The Balkans eBook

This eBook from the Gutenberg Project consists of approximately 396 pages of information about The Balkans.

The Balkans eBook

This eBook from the Gutenberg Project consists of approximately 396 pages of information about The Balkans.

[Illustration:  The Balkan peninsula ethnological]

Place-names are a good index of the extent and strength of the tide of Slav immigration.  All along the coast, from the mouth of the Danube to the head of the Adriatic, the Greek and Roman names have been retained though places have often been given alternative names by the Slavonic settlers.  Thrace, especially the south-eastern part, and Albania have the fewest Slavonic place-names.  In Macedonia and Lower Moesia (Bulgaria) very few classical names have survived, while in Upper Moesia (Serbia) and the interior of Dalmatia (Bosnia, Hercegovina, and Montenegro) they have entirely disappeared.  The Slavs themselves, though their tribal names were known, were until the ninth century usually called collectively S(k)lavini ([Greek:  Sklabaenoi]) by the Greeks, and all the inland parts of the peninsula were for long termed by them ‘the S(k)lavonias’ ([Greek:  Sklabiniai]).

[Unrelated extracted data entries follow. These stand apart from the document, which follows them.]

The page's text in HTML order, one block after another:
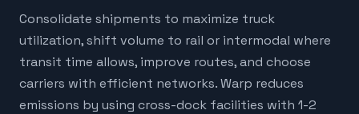
Consolidate shipments to maximize truck
utilization, shift volume to rail or intermodal where
transit time allows, improve routes, and choose
carriers with efficient networks. Warp reduces
emissions by using cross-dock facilities with 1-2
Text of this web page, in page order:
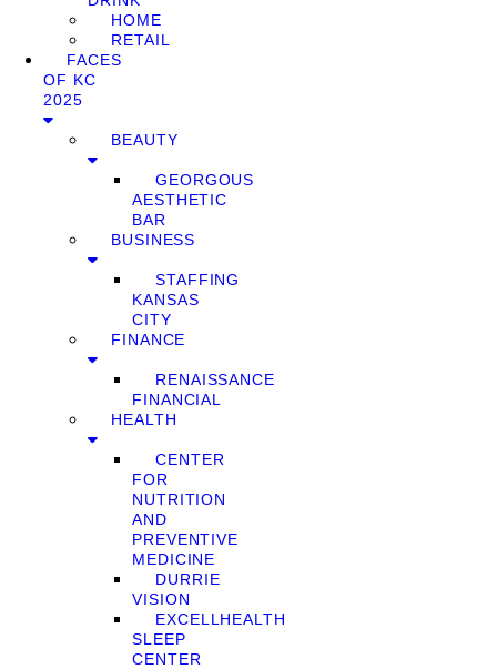
HOME
RETAIL
FACES
OF KC
2025
BEAUTY
GEORGOUS
AESTHETIC
BAR
BUSINESS
STAFFING
KANSAS
CITY
FINANCE
RENAISSANCE
FINANCIAL
HEALTH
CENTER
FOR
NUTRITION
AND
PREVENTIVE
MEDICINE
DURRIE
VISION
EXCELLHEALTH
SLEEP
CENTER
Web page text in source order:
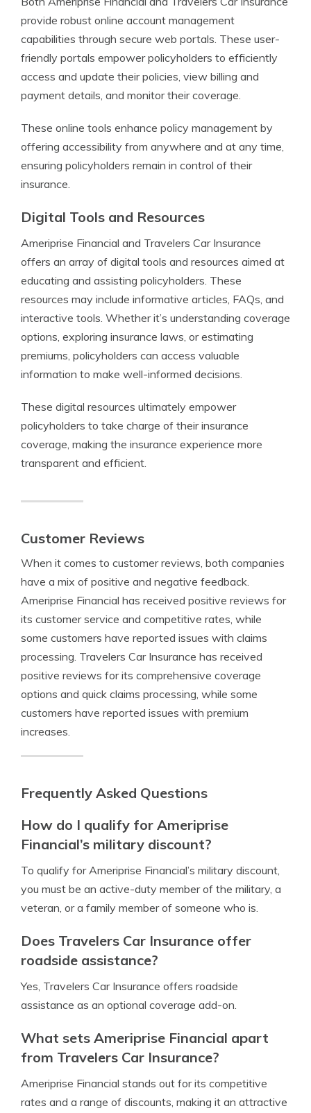
provide robust online account management
capabilities through secure web portals. These user-
friendly portals empower policyholders to efficiently
access and update their policies, view billing and
payment details, and monitor their coverage.
These online tools enhance policy management by
offering accessibility from anywhere and at any time,
ensuring policyholders remain in control of their
insurance.
Digital Tools and Resources
Ameriprise Financial and Travelers Car Insurance
offers an array of digital tools and resources aimed at
educating and assisting policyholders. These
resources may include informative articles, FAQs, and
interactive tools. Whether it’s understanding coverage
options, exploring insurance laws, or estimating
premiums, policyholders can access valuable
information to make well-informed decisions.
These digital resources ultimately empower
policyholders to take charge of their insurance
coverage, making the insurance experience more
transparent and efficient.
Customer Reviews
When it comes to customer reviews, both companies
have a mix of positive and negative feedback.
Ameriprise Financial has received positive reviews for
its customer service and competitive rates, while
some customers have reported issues with claims
processing. Travelers Car Insurance has received
positive reviews for its comprehensive coverage
options and quick claims processing, while some
customers have reported issues with premium
increases.
Frequently Asked Questions
How do I qualify for Ameriprise
Financial’s military discount?
To qualify for Ameriprise Financial’s military discount,
you must be an active-duty member of the military, a
veteran, or a family member of someone who is.
Does Travelers Car Insurance offer
roadside assistance?
Yes, Travelers Car Insurance offers roadside
assistance as an optional coverage add-on.
What sets Ameriprise Financial apart
from Travelers Car Insurance?
Ameriprise Financial stands out for its competitive
rates and a range of discounts, making it an attractive
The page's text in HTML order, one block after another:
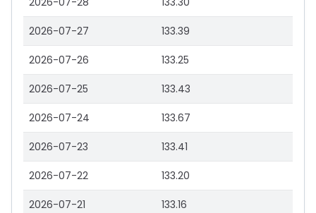
2026-07-27 133.39
2026-07-26 133.25
2026-07-25 133.43
2026-07-24 133.67
2026-07-23 133.41
2026-07-22 133.20
2026-07-21 133.16
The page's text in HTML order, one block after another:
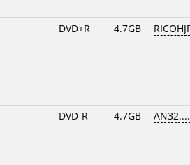
DVD+R 4.7GB
DVD-R 4.7GB
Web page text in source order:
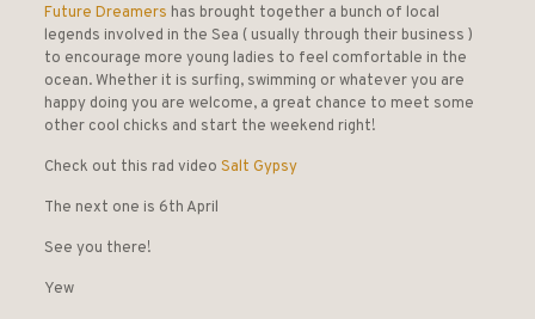
Future Dreamers has brought together a bunch of local
legends involved in the Sea ( usually through their business )
to encourage more young ladies to feel comfortable in the
ocean. Whether it is surfing, swimming or whatever you are
happy doing you are welcome, a great chance to meet some
other cool chicks and start the weekend right!
Check out this rad video Salt Gypsy
The next one is 6th April
See you there!
Yew
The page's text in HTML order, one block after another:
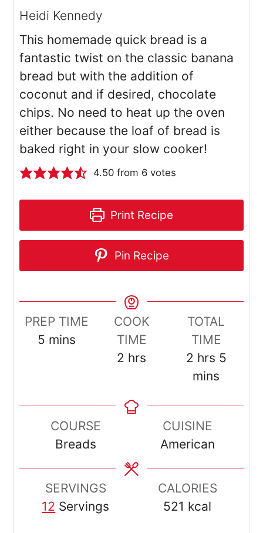
Heidi Kennedy
This homemade quick bread is a
fantastic twist on the classic banana
bread but with the addition of
coconut and if desired, chocolate
chips. No need to heat up the oven
either because the loaf of bread is
baked right in your slow cooker!
4.50from 6votes
Print Recipe
Pin Recipe
PREP TIME
5 minutes
mins
COOK
TIME
2 hours
hrs
TOTAL
TIME
2 hours
hrs 5
mins
COURSE
Breads
CUISINE
American
SERVINGS
12 Servings
CALORIES
521 kcal
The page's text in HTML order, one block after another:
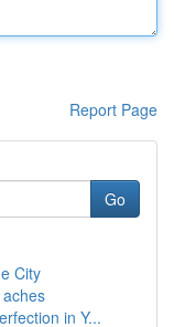
Report Page
Go
City
in Y...
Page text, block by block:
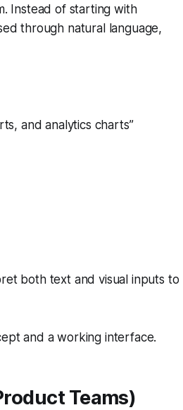
Instead of starting with
through natural language,
and analytics charts”
both text and visual inputs to
and a working interface.
Teams)
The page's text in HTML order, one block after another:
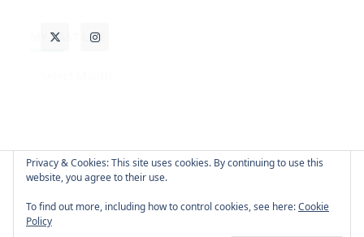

During the seventh century, dating from the defeat of the Slavs and Avars before the walls of Constantinople in 626 and the final triumph of the emperor over the Persians in 628, the influence and power of the Greeks began to reassert itself throughout the peninsula as far north as the Danube; this process was coincident with the decline of the might of the Avars.  It was the custom of the astute Byzantine diplomacy to look on and speak of lands which had been occupied by the various barbarian invaders as grants made to them through the generosity of the emperor; by this means, by dint also of lavishing titles and substantial incomes to the invaders’ chiefs, by making the most of their mutual jealousies, and also by enlisting regiments of Slavonic mercenaries in the imperial armies, the supremacy of Constantinople was regained far more effectively than it could have been by the continual and exhausting use of force.

BULGARIA

4

The Arrival of the Bulgars in the Balkan Peninsula, 600-700

The progress of the Bulgars towards the Balkan peninsula, and indeed all their movements until their final establishment there in the seventh century, are involved in obscurity.  They are first mentioned by name in classical and Armenian sources in 482 as living in the steppes to the north of the Black Sea amongst other Asiatic tribes, and it has been assumed by some that at the end of the fifth and throughout the sixth century they were associated first with the Huns and later with the Avars and Slavs in the various incursions into and invasions of the eastern empire which have already been enumerated.  It is the tendency of Bulgarian historians, who scornfully point to the fact that the history of Russia only dates from the ninth century, to exaggerate the antiquity of their own and to claim as early a date as possible for the authentic appearance of their ancestors on the kaleidoscopic stage of the Balkan theatre.  They are also unwilling to admit that they were anticipated by the Slavs; they prefer to think that the Slavs only insinuated themselves there thanks to the energy of the Bulgars’ offensive against the Greeks, and that as soon as the Bulgars had leisure to look about them they found all the best places already occupied by the anarchic Slavs.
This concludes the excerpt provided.